### Directions for this task
Line by line, copy out the entries exactly and leave the pictures behind.
-- Material shown follows --
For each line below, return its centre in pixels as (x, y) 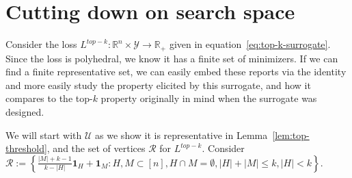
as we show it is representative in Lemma (181, 135)
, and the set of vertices (96, 148)
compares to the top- (49, 98)
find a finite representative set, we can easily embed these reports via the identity (176, 72)
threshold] (26, 148)
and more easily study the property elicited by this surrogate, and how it (158, 85)
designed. (25, 111)
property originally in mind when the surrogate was (209, 98)
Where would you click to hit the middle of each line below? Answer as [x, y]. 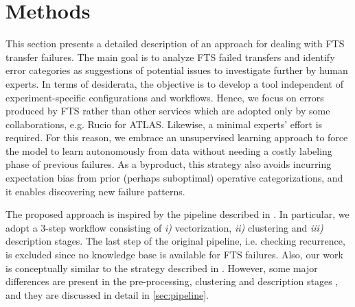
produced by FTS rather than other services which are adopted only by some [168, 111]
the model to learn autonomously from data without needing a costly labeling [169, 150]
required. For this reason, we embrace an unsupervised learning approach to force [177, 137]
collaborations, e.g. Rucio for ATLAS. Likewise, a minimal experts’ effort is [164, 124]
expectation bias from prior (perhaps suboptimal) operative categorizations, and [174, 178]
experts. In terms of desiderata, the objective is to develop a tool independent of [174, 83]
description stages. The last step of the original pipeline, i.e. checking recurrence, [175, 241]
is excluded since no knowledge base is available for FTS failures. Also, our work [174, 255]
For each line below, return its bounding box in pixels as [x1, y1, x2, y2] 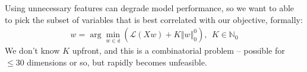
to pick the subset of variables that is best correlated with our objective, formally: [5, 13, 303, 25]
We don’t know [5, 44, 60, 57]
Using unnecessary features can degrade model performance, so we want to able [5, 2, 295, 14]
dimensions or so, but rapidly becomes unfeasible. [27, 56, 207, 68]
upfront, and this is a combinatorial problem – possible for [72, 44, 285, 57]
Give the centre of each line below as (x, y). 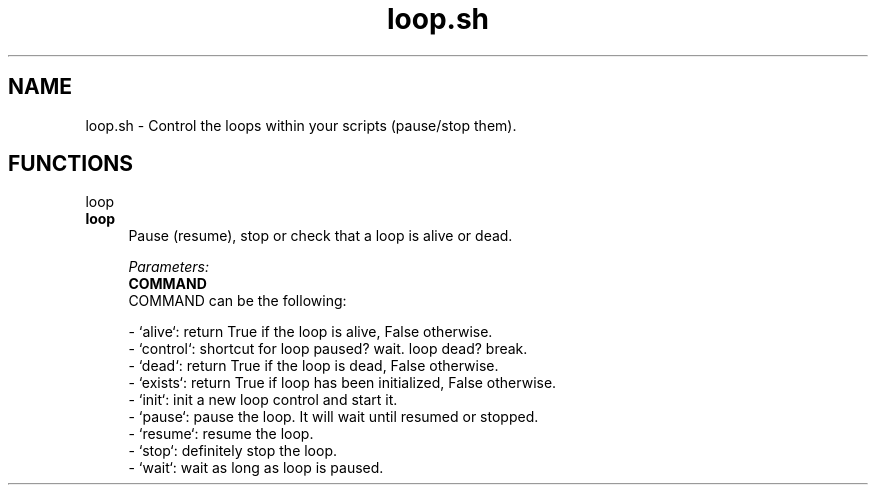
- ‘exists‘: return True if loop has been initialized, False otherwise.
-- Material shown concluded --
### Solved exercise
For each line below, return its centre in pixels as (x, y) 
as we show it is representative in Lemma (181, 135)
, and the set of vertices (96, 148)
compares to the top- (49, 98)
find a finite representative set, we can easily embed these reports via the identity (176, 72)
threshold] (26, 148)
and more easily study the property elicited by this surrogate, and how it (158, 85)
designed. (25, 111)
property originally in mind when the surrogate was (209, 98)
Where would you click to hit the middle of each line below? Answer as [x, y]. 
produced by FTS rather than other services which are adopted only by some [168, 111]
the model to learn autonomously from data without needing a costly labeling [169, 150]
required. For this reason, we embrace an unsupervised learning approach to force [177, 137]
collaborations, e.g. Rucio for ATLAS. Likewise, a minimal experts’ effort is [164, 124]
expectation bias from prior (perhaps suboptimal) operative categorizations, and [174, 178]
experts. In terms of desiderata, the objective is to develop a tool independent of [174, 83]
description stages. The last step of the original pipeline, i.e. checking recurrence, [175, 241]
is excluded since no knowledge base is available for FTS failures. Also, our work [174, 255]
For each line below, return its bounding box in pixels as [x1, y1, x2, y2] 
to pick the subset of variables that is best correlated with our objective, formally: [5, 13, 303, 25]
We don’t know [5, 44, 60, 57]
Using unnecessary features can degrade model performance, so we want to able [5, 2, 295, 14]
dimensions or so, but rapidly becomes unfeasible. [27, 56, 207, 68]
upfront, and this is a combinatorial problem – possible for [72, 44, 285, 57]
Give the centre of each line below as (x, y). 
- ‘exists‘: return True if loop has been initialized, False otherwise.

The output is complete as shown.